*** Opening Material shown ***

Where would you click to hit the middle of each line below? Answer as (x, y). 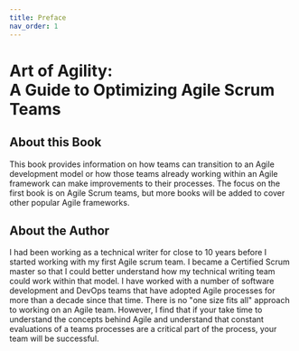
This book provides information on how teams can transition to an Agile (142, 164)
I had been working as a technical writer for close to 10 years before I (138, 253)
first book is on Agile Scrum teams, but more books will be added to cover (147, 193)
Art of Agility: (61, 71)
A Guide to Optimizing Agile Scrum (142, 90)
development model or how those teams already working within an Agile (144, 173)
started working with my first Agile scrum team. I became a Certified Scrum (150, 262)
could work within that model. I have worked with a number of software (142, 282)
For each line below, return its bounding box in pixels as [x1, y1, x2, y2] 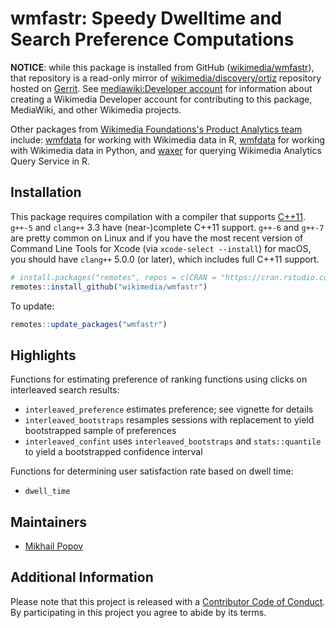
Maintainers [10, 513, 88, 531]
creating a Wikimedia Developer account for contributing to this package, [10, 93, 313, 105]
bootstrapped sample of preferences [24, 425, 177, 437]
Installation [10, 184, 82, 201]
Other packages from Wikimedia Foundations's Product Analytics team [10, 123, 303, 135]
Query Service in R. [10, 155, 91, 167]
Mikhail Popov [24, 540, 84, 552]
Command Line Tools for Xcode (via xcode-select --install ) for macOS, [10, 242, 312, 254]
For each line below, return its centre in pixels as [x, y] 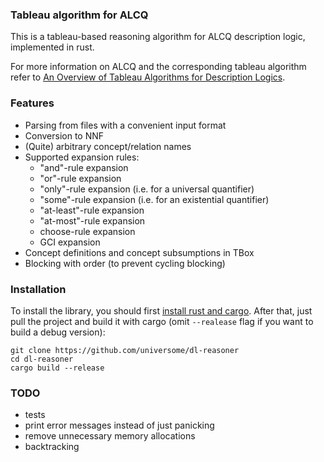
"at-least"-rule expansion [92, 210]
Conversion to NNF [64, 135]
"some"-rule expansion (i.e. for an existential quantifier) [154, 199]
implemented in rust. [52, 47]
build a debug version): [58, 332]
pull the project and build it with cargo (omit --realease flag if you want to [162, 321]
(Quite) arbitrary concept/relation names [108, 146]
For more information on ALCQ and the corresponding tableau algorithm [158, 67]

*** Closing Material shown ***

Could you restate the entries word for word, skipping any pictures?

Where would you click to hit the middle of each line below? Answer as (x, y). 
This book provides information on how teams can transition to an Agile (142, 164)
I had been working as a technical writer for close to 10 years before I (138, 253)
first book is on Agile Scrum teams, but more books will be added to cover (147, 193)
Art of Agility: (61, 71)
A Guide to Optimizing Agile Scrum (142, 90)
development model or how those teams already working within an Agile (144, 173)
started working with my first Agile scrum team. I became a Certified Scrum (150, 262)
could work within that model. I have worked with a number of software (142, 282)
For each line below, return its bounding box in pixels as [x1, y1, x2, y2] 
Maintainers [10, 513, 88, 531]
creating a Wikimedia Developer account for contributing to this package, [10, 93, 313, 105]
bootstrapped sample of preferences [24, 425, 177, 437]
Installation [10, 184, 82, 201]
Other packages from Wikimedia Foundations's Product Analytics team [10, 123, 303, 135]
Query Service in R. [10, 155, 91, 167]
Mikhail Popov [24, 540, 84, 552]
Command Line Tools for Xcode (via xcode-select --install ) for macOS, [10, 242, 312, 254]
For each line below, return its centre in pixels as [x, y] 
"at-least"-rule expansion [92, 210]
Conversion to NNF [64, 135]
"some"-rule expansion (i.e. for an existential quantifier) [154, 199]
implemented in rust. [52, 47]
build a debug version): [58, 332]
pull the project and build it with cargo (omit --realease flag if you want to [162, 321]
(Quite) arbitrary concept/relation names [108, 146]
For more information on ALCQ and the corresponding tableau algorithm [158, 67]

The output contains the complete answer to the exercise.